Less than a year after my return from Iraq, my wife and I had our first baby and I was back in the warm confines of psychiatry residency with 3 years protected from the war. In 2008, when I graduated from residency, the wars were, sadly, still ongoing and psychiatrists were in high demand in the combat zones. Less than 2 months after completing residency, I set foot in Iraq once again.

Deployment 2: Camp Chocolate Cake

I returned to Iraq as a psychiatrist and head of a combat stress team based out of Camp Chocolate Cake, a large air base with 14,000 inhabitants. I saw patients in an office embedded in an Army Combat Support Hospital (CSH). Compared to Camp Austerity, Camp Chocolate Cake was Valhalla. This base had three dining facilities run by contractors that served ice cream and cake as part of every lunch and dinner. Camp Chocolate Cake had a downtown. Let me say that again ... Camp Chocolate Cake had a DOWNTOWN.

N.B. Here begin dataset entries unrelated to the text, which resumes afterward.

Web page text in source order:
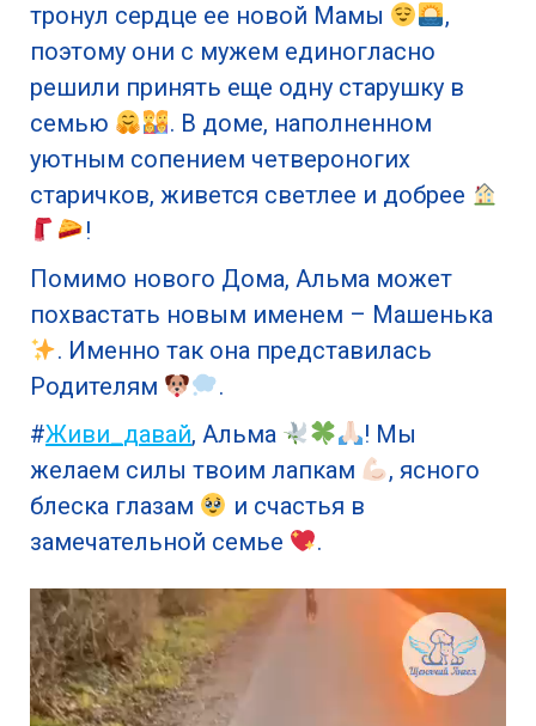
тронул сердце ее новой Мамы
,
поэтому они с мужем единогласно
решили принять еще одну старушку в
семью
. В доме, наполненном
уютным сопением четвероногих
старичков, живется светлее и добрее
!
Помимо нового Дома, Альма может
похвастать новым именем – Машенька
. Именно так она представилась
Родителям
.
#Живи давай, Альма
! Мы
желаем силы твоим лапкам
, ясного
блеска глазам
и счастья в
замечательной семье
.
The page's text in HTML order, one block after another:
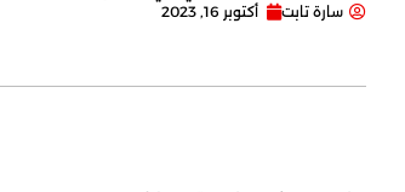
سارة تابت أكتوبر 16, 2023

Downtown Camp Chocolate Cake was similar to Downtown Disney, full of fun things and ways to indulge. We had our world class weight room and gym to keep us in shape. The fully stocked general store was next door with food, electronics and other comforts. Across the street, there was a barber shop, beauty salon, Burger King, coffee shop and, eventually, a Cinnabon. When the Cinnabon came in, I was half expecting a Sharper Image to open. The recreation center next door had video games and pool tables and offered such events as salsa dancing and talent shows on the weekends.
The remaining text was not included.